首を振って、紅玉はその考えだけは打ち消す。


(皆様が必死になって守ってくださっているのに、わたくしが皆様を裏切ってどうするのです……! 諦めてはだめです!)


 しかし、だからと言って現実が変わったわけではない。




「三十五の御社の神子、風雪、応じなさい! さもなくば入り口を破壊してでも突入致します!」




 桜姫の物騒な言葉が中まで響いてくる。

 残された時間は最早無い。


(…………いっそ、ここに来ている者、全員蹴散らすか…………)


 蘇芳にはそれができるだろう。

 神域最強なのだから。

 だが、蘇芳達を匿ってくれていた三十五の御社の関係者を危険にさらすことには変わりない。

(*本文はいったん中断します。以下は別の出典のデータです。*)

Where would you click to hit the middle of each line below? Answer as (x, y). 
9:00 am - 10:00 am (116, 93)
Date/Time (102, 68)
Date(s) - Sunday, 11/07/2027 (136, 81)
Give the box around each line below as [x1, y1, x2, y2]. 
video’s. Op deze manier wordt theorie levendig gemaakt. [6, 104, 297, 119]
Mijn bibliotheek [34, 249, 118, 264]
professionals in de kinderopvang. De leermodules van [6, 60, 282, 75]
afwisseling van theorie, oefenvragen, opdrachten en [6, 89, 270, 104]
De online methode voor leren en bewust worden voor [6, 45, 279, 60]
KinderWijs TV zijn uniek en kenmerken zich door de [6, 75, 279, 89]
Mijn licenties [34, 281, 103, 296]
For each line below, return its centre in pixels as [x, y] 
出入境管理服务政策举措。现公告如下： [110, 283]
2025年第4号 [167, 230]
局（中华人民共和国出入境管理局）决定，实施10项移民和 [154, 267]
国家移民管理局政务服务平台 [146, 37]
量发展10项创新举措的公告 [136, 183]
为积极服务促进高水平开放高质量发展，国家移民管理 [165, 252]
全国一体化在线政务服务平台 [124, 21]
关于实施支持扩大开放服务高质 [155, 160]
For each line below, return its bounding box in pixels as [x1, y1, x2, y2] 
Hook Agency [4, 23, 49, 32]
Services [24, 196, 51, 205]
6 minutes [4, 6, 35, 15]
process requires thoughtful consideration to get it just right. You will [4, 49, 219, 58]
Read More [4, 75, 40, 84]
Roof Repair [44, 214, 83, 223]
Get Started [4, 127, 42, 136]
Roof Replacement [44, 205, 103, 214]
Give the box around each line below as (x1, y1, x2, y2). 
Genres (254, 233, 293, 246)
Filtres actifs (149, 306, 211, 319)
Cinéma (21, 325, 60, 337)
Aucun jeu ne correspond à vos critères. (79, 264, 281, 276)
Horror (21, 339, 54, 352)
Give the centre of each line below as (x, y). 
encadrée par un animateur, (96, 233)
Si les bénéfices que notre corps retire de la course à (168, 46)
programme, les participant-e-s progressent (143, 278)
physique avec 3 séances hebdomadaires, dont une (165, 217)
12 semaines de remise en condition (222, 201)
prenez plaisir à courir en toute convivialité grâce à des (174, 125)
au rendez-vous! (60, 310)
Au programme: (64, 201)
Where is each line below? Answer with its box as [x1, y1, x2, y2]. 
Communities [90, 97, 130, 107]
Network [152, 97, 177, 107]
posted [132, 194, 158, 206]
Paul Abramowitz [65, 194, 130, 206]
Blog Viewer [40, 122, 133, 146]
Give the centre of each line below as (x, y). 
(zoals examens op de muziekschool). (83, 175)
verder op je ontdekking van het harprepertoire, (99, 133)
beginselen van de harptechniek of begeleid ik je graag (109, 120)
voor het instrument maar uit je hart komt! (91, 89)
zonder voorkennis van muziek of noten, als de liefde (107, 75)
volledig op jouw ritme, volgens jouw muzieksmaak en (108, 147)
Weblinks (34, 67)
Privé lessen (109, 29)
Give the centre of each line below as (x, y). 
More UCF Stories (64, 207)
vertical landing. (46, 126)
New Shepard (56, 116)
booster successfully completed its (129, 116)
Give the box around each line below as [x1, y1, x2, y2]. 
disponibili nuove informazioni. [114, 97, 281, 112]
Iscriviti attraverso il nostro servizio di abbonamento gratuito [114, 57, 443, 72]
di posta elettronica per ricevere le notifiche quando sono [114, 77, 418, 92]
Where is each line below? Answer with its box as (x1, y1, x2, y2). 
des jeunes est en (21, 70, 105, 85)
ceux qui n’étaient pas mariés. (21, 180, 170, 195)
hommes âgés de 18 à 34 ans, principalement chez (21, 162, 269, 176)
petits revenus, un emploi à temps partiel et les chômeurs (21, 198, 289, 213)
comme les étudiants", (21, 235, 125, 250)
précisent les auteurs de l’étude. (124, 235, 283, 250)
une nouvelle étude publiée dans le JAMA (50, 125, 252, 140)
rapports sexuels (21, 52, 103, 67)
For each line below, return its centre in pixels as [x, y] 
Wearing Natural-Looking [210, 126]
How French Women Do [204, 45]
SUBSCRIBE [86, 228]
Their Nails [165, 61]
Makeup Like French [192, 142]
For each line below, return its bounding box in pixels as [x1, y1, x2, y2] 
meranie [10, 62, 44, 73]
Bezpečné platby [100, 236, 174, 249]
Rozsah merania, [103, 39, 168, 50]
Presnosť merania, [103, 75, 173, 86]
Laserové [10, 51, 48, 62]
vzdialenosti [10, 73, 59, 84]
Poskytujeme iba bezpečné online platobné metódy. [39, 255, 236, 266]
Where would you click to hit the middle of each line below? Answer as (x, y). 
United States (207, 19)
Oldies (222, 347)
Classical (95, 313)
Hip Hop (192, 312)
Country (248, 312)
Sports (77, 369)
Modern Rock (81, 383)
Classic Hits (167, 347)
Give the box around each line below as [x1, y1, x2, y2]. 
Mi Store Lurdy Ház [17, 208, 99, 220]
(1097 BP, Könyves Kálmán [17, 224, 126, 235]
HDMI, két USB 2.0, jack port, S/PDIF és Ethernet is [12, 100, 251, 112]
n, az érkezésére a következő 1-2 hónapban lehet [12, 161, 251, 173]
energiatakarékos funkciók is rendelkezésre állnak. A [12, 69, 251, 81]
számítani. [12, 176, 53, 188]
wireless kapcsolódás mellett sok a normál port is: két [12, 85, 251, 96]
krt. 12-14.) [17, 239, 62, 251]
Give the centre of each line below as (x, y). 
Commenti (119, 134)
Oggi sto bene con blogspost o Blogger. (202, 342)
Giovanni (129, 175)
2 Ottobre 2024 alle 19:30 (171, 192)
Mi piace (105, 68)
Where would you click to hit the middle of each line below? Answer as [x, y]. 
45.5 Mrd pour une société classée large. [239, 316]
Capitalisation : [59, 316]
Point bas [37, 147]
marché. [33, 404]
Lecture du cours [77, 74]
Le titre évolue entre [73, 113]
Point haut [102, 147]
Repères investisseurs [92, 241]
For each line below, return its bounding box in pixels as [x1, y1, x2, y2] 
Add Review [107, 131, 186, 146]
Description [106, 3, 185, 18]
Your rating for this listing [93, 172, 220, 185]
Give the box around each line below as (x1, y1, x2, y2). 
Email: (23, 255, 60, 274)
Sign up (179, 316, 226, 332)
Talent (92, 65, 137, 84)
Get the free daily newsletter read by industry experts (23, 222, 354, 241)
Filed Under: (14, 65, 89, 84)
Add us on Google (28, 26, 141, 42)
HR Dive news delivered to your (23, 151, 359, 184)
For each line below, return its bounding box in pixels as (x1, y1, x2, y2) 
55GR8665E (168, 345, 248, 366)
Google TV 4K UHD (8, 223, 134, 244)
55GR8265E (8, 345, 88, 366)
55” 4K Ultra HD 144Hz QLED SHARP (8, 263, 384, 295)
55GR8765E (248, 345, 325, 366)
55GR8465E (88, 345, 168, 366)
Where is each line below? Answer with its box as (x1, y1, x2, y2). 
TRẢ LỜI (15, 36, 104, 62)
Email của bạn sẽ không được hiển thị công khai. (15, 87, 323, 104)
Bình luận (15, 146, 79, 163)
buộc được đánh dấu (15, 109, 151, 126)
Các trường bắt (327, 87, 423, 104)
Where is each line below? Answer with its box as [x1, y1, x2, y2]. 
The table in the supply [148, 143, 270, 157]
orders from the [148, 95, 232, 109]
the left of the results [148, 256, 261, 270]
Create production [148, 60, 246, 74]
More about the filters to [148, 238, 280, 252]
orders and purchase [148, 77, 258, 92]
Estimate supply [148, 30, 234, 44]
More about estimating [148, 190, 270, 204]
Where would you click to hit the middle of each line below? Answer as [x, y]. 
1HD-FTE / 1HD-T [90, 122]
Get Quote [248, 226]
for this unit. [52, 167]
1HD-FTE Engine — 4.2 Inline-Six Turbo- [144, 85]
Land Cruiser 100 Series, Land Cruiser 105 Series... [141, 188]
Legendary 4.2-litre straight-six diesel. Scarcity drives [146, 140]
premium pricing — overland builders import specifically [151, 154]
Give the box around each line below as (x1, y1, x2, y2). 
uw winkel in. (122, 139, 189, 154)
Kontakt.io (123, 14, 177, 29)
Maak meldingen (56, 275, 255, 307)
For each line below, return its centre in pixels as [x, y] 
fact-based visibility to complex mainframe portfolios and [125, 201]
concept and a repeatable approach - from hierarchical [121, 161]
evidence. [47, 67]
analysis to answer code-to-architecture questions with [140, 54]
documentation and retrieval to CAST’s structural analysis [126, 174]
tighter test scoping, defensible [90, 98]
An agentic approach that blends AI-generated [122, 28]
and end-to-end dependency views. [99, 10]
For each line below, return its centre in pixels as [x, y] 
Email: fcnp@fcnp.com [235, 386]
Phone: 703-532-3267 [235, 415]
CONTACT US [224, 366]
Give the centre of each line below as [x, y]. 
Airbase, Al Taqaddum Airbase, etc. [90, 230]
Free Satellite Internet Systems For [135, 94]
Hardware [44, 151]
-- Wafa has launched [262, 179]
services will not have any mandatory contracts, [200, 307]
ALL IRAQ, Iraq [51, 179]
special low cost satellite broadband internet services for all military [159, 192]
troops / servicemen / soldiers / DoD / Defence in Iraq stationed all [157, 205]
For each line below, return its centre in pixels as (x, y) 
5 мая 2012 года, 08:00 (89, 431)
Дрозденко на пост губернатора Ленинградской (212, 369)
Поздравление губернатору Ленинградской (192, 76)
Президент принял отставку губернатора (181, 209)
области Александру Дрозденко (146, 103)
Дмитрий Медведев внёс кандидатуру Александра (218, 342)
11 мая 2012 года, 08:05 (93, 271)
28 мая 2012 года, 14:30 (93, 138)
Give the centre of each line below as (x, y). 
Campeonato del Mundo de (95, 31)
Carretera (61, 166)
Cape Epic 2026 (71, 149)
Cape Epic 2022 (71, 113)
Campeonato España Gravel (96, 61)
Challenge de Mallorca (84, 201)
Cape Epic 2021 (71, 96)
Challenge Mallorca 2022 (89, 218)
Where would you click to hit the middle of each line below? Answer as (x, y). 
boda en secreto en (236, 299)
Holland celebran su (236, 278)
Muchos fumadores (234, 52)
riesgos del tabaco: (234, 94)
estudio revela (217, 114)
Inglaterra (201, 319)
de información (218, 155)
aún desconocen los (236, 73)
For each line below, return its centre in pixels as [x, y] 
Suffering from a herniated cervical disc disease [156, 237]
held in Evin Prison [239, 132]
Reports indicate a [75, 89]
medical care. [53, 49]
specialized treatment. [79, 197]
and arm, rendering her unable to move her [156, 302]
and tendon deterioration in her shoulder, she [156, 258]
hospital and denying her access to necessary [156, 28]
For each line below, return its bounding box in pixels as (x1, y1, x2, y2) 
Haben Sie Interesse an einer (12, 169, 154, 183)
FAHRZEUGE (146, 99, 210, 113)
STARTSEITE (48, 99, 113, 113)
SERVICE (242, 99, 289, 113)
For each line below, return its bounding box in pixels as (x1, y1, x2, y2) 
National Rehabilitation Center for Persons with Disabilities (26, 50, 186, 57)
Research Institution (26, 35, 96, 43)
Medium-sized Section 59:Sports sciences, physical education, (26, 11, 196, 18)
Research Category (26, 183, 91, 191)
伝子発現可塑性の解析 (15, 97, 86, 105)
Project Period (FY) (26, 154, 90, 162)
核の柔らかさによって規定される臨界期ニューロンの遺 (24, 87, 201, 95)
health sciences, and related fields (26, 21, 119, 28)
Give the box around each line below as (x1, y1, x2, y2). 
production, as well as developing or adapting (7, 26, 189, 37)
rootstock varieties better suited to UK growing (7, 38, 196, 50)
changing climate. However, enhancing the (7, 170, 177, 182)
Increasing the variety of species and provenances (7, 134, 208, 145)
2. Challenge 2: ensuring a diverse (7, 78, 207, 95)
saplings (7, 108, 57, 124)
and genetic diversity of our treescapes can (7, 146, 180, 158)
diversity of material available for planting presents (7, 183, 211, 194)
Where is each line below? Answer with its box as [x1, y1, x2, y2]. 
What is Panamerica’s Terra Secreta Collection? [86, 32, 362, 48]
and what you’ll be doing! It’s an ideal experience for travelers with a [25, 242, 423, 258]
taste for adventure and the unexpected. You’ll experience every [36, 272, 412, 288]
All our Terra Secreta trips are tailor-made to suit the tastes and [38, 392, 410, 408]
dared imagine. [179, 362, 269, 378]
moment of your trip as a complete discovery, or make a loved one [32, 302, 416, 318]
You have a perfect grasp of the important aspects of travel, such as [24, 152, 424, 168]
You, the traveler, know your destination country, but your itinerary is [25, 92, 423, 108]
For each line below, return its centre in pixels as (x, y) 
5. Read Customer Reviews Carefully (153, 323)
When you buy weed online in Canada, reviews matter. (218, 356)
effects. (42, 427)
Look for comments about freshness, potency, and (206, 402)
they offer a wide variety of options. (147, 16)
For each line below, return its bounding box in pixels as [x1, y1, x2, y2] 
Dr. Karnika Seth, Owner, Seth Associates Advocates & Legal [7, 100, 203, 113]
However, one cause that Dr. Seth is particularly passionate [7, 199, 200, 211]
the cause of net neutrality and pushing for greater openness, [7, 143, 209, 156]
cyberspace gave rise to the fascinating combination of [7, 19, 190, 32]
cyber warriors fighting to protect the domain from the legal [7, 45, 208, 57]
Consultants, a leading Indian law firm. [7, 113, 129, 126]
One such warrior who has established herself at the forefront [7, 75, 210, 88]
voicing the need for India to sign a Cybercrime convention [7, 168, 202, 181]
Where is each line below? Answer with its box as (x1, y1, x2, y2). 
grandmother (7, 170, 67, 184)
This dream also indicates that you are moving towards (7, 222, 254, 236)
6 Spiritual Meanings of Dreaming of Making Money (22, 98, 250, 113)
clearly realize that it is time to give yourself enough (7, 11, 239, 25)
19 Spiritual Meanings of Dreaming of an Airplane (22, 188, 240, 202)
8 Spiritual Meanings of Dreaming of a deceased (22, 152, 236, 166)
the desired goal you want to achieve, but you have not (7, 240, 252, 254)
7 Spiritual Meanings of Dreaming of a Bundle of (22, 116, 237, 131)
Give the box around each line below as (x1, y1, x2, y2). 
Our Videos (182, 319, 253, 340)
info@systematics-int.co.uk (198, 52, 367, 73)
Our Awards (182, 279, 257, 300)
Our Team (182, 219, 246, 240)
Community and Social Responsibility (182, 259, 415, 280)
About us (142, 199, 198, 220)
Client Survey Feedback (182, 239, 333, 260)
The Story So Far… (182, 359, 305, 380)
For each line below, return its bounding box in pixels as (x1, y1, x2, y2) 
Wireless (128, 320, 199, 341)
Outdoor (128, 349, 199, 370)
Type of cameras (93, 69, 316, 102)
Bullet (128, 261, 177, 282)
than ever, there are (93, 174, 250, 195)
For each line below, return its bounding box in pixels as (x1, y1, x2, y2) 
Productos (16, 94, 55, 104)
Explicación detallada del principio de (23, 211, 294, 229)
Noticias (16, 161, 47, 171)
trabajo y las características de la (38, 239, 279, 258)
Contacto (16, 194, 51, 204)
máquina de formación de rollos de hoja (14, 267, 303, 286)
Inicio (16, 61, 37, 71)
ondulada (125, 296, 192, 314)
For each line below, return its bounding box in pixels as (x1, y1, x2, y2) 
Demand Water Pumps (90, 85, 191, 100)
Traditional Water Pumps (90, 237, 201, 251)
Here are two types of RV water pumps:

 三十五の御社関係者を人質に取られれば、紅玉は黙っていないだろう。


 今、紅玉を奪われるわけにはいかない。


 紅玉を抱き締める腕に力が入ってしまう。

 蘇芳は焦る。


(どうすれば……っ!?)


 その時だった。

 ヒラリと窓から何かが入り込んできたのは。


 ハッとなって見れば、それは紙人形だった。


「え……紙人形……?」


 戸惑う風雪の手の上にそれは乗る。

 よくよく見てみると、紙人形には文字が書いてあった。


「…………は?」


 その文を読んで、風雪はいよいよ顔を青くさせた。




『三十五の御社に紅玉と蘇芳がいるのは分かっています』




「全員、突入!!」


 その瞬間、桜姫の一声で三十五の御社の門が破られた。